Ken Rheberg: “Dan Rather described the Zapruder film THREE separate times on CBS-TV Monday 11/25/63. The final report was televised at approximately 8:26PM, EST.”
Post #249, 17 November 2012, within the thread: Was Muchmore's film shown on WNEW-TV, New York, on November 26, 1963?

Please consider this a "Personal 'thank you'" plus a suggestion (indeed, a request) for certain additional information. .. :

First of all. . . : Whoever did this research --its not all that clear to me just who "Hans Trayne" is--has performed a valuable public service.

(John Simkin. . .please note: this is precisely why your LEF is so valuable). The three Dan Rather TV reports about his reporting of watching the Zapruder film provide a treasure trove of important information..

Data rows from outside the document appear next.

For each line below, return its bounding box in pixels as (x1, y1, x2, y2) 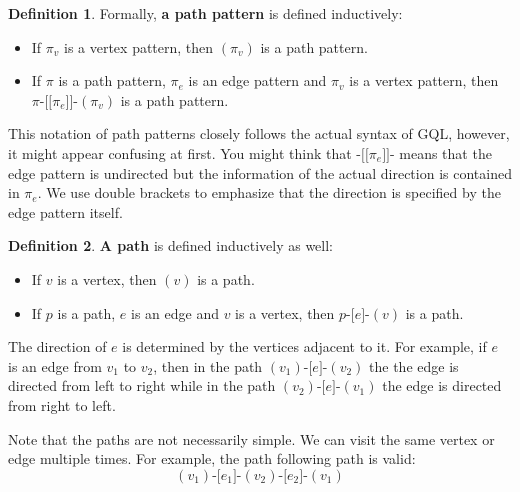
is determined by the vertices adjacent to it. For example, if (122, 336, 487, 357)
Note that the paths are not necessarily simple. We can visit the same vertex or (8, 428, 495, 449)
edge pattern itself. (8, 201, 123, 222)
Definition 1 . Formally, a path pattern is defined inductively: (8, 3, 403, 23)
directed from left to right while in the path (8, 375, 276, 396)
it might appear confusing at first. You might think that (8, 142, 352, 163)
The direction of (8, 336, 107, 357)
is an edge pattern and (188, 70, 327, 91)
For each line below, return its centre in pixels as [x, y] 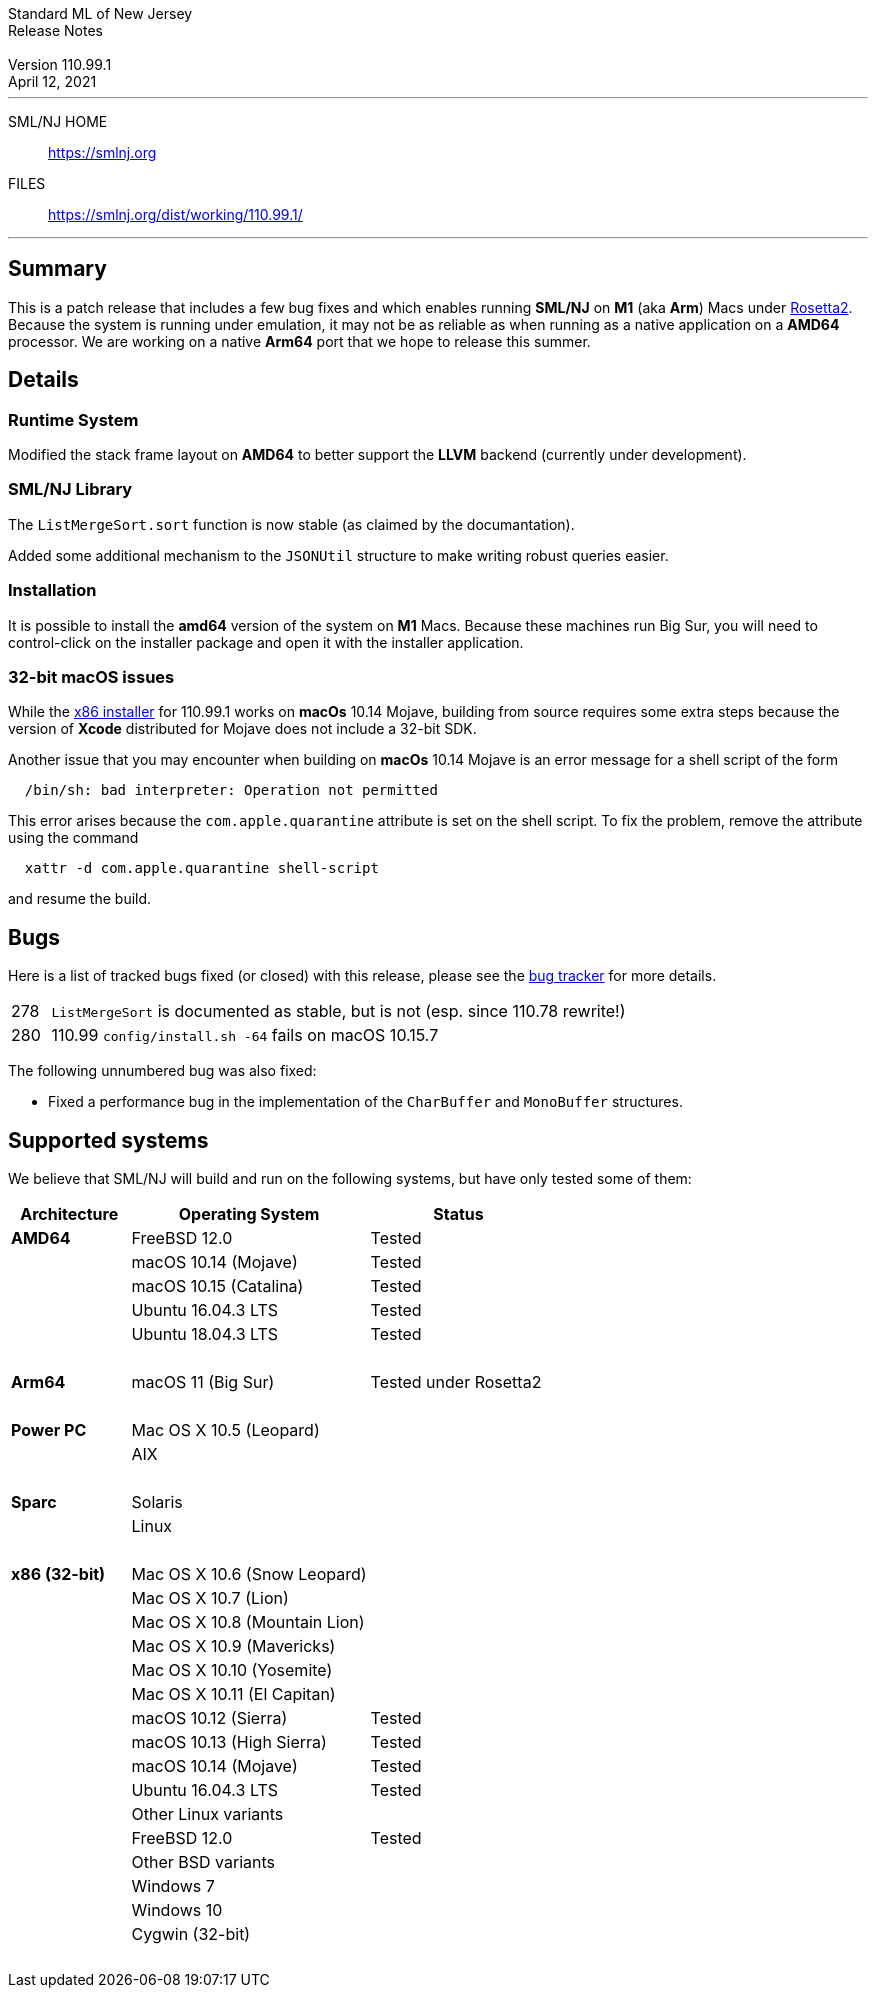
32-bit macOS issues [91, 676]
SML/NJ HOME [58, 121]
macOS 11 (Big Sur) [203, 1382]
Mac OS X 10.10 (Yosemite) [232, 1670]
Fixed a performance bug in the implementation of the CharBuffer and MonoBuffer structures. [365, 1102]
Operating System [249, 1214]
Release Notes [55, 30]
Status [458, 1214]

Second: I have a suggestion for some additional work which would be most valuable.

I'm wondering if someone could find and post the audio of the initial CBS radio report where Rather speaks to CBS correspondents Richard C. Hottelet and Hughes Rudd.

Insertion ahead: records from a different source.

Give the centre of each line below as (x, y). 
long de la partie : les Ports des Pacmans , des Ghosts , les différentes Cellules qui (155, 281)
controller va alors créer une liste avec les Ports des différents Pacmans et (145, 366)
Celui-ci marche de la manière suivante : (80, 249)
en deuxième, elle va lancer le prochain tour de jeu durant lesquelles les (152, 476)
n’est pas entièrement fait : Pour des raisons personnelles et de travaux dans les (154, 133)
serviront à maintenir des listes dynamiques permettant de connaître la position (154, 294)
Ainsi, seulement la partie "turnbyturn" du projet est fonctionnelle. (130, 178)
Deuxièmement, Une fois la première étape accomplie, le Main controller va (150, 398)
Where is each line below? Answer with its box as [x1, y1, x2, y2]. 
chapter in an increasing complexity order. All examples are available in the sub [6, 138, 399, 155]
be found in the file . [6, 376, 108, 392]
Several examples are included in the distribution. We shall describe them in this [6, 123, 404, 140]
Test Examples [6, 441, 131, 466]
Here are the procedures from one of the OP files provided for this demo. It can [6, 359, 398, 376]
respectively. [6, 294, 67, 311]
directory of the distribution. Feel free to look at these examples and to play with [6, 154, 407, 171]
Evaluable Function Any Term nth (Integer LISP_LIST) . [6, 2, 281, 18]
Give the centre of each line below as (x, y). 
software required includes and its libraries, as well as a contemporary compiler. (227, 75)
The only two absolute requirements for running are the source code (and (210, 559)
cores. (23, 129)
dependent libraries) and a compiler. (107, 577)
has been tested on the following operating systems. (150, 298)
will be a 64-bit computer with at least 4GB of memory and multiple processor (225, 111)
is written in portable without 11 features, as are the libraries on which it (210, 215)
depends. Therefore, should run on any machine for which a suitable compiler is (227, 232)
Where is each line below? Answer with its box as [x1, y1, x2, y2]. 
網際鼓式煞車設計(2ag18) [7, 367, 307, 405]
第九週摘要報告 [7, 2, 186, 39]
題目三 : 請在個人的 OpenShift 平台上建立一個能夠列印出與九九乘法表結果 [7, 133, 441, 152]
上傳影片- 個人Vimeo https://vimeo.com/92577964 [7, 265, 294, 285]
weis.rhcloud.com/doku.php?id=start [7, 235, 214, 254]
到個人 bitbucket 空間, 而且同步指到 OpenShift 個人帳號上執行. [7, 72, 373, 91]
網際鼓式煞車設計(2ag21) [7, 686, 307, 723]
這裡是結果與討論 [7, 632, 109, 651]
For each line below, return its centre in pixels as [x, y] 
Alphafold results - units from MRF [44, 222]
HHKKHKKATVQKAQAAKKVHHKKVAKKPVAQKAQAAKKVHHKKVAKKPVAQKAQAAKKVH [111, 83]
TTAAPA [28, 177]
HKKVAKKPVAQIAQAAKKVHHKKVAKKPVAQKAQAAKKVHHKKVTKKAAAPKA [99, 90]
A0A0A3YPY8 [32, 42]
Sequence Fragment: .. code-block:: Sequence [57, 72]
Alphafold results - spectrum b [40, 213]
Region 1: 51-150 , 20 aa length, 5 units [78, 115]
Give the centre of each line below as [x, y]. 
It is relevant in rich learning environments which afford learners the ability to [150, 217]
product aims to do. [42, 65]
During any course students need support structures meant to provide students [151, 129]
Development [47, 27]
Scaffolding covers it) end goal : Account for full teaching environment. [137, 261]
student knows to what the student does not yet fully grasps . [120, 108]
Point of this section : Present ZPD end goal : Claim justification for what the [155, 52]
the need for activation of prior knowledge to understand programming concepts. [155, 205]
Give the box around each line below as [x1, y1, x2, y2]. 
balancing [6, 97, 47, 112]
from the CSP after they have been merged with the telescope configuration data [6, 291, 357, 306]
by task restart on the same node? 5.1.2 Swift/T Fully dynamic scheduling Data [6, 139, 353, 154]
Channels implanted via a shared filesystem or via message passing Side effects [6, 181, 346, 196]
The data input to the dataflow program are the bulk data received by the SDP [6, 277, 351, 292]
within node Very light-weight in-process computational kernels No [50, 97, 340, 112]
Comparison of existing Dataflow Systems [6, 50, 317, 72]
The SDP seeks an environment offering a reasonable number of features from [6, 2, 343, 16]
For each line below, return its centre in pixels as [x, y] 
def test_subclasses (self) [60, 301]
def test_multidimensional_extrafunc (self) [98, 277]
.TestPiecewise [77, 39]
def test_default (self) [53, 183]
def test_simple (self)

A transcript of this radio report--note, its a "radio report," and was not broadcast via TV--can be found in the two Richard Trask books Pictures Of the Pain (starting on pg. 86) and National Nightmare on Six Feet of Film (starting on page 137). I'm hopeful that someone in this group of JFK researchers can post an MP3 of this report so that we can have all of the Dan Rather material in one place--the 3 Dan Rather TV broadcasts, and this single "radio report."

I have some other thoughts about "the three versions" but will save them for another post.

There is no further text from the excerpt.